In a new article for the journal Social Science & Medicine, sociologist Owen Whooley investigates how the DSM-5 creators failed in their attempt to create a valid diagnostic system.
“In the DSM-5 case, conceptual and technical challenges involved in the creation of metrics for commensuration – notably discussions over diagnostic validity and clinical utility – were inflected with professional and political concerns that undermined the process,” Whooley writes. “Thus, this case highlights how the task of creating metrics involves judgments made under conditions of uncertainty, conflict and compromise among diverse actors, and negotiations of extra-scientific, non-empirical issues, which then are written into the metrics themselves.”
Initially framed as a “paradigm shift” by the American Psychiatric Association (APA), the latest version of the diagnostic manual was meant from its inception to move away from a categorical understanding of mental illness and toward a dimensional approach. As the DSM-5 revision progressed, however, the creation of new severity scales became a major source of controversy, and the endeavor to secure diagnostic validity was eventually abandoned.

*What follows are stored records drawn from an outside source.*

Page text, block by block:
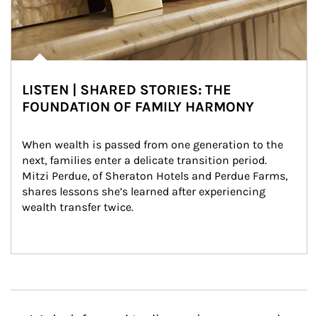
LISTEN | SHARED STORIES: THE
FOUNDATION OF FAMILY HARMONY
When wealth is passed from one generation to the
next, families enter a delicate transition period.
Mitzi Perdue, of Sheraton Hotels and Perdue Farms,
shares lessons she’s learned after experiencing
wealth transfer twice.
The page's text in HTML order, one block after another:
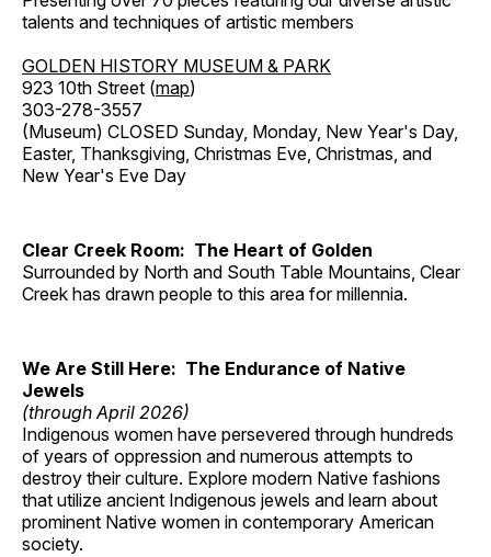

Whooley, a professor of Sociology at the University of New Mexico who specializes in the sociology of medicine and mental health, calls the DSM-5 an example of “failed commensuration.” He defines commensuration as “a process by which different entities are transformed via a common metric so that they may be quantitatively compared and ranked.” In this instance, Whooley suggests that the DSM task force initially pushed for a new diagnostic metric in an attempt to “shore up the bona fides of psychiatry” and “trade on the association of measurement with science, rationality, and objectivity…”
Through in-depth interviews with 30 people who participated in the DSM-5 revision, Whooley examines the attempt to create these new severity scales from start to finish and documents how the decision was ultimately made to exclude all but a couple of scales from the manual.

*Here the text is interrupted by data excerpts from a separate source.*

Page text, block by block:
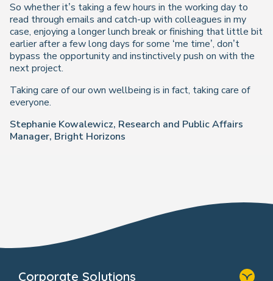
So whether it’s taking a few hours in the working day to
read through emails and catch-up with colleagues in my
case, enjoying a longer lunch break or finishing that little bit
earlier after a few long days for some ‘me time’, don’t
bypass the opportunity and instinctively push on with the
next project.
Taking care of our own wellbeing is in fact, taking care of
everyone.
Stephanie Kowalewicz, Research and Public Affairs
Manager, Bright Horizons
Corporate Solutions

The previous schema inherent in earlier versions of the DSM assumed a categorical approach to ‘mental illnesses’ as discrete conditions. The categorical approach had received (and still does receive) a great deal of criticism from both observers and psychiatric researchers. As the DSM-III had achieved higher reliability scores, meaning there was more agreement over the categories between clinicians, Whooley, and many others, have noted: “Better reliability had not secured more valid diagnostic categories, useful biomarkers for mental illness, or an understanding of the mechanisms of mental disorders.”
The “paradigm shift” was meant to re-conceptualize mental disorders as “divergences on continua between normality and pathology,” with patients being assessed along a spectrum. Though, Whooley points out that the assumed link between this new “dimensionality” and validity was tenuous at best and based on speculative research.

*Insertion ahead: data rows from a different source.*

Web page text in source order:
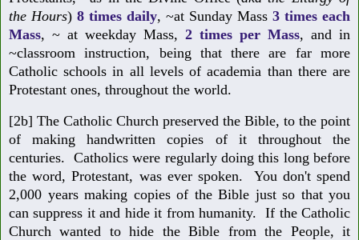
the Hours) 8 times daily, ~at Sunday Mass 3 times each
Mass, ~ at weekday Mass, 2 times per Mass, and in
~classroom instruction, being that there are far more
Catholic schools in all levels of academia than there are
Protestant ones, throughout the world.
[2b] The Catholic Church preserved the Bible, to the point
of making handwritten copies of it throughout the
centuries. Catholics were regularly doing this long before
the word, Protestant, was ever spoken. You don't spend
2,000 years making copies of the Bible just so that you
can suppress it and hide it from humanity. If the Catholic
Church wanted to hide the Bible from the People, it

Validity would entail a diagnostic concept that directly references “reality” or “nature” and points to a pathological process or disease entity in the body, but “a causal mechanism of mental disorders upon which validity depends is absent.” Validity in diagnosis would be much harder to accomplish than reliability, as reliability requires only expert consensus. For validity, Whooley writes, “its referent is underlying reality, not communal norms.”
Another major issue with the severity scales, according to the interviews, was the failure to convince clinical practitioners. Researchers and practicing psychiatrists clashed over the issue of ‘clinical utility.’ Dimensionality was seen as a poor fit for clinical practice and many professionals argued that it is “a clinical convenience to have categories.”
Ultimately, Whooley writes, “the DSM-5 commensuration project failed because it did not reconcile the needs of clinicians and researchers.”
Whooley, O., 2016. Measuring mental disorders: The failed commensuration project of DSM-5. Social Science & Medicine, 166, pp.33-40. (Abstract)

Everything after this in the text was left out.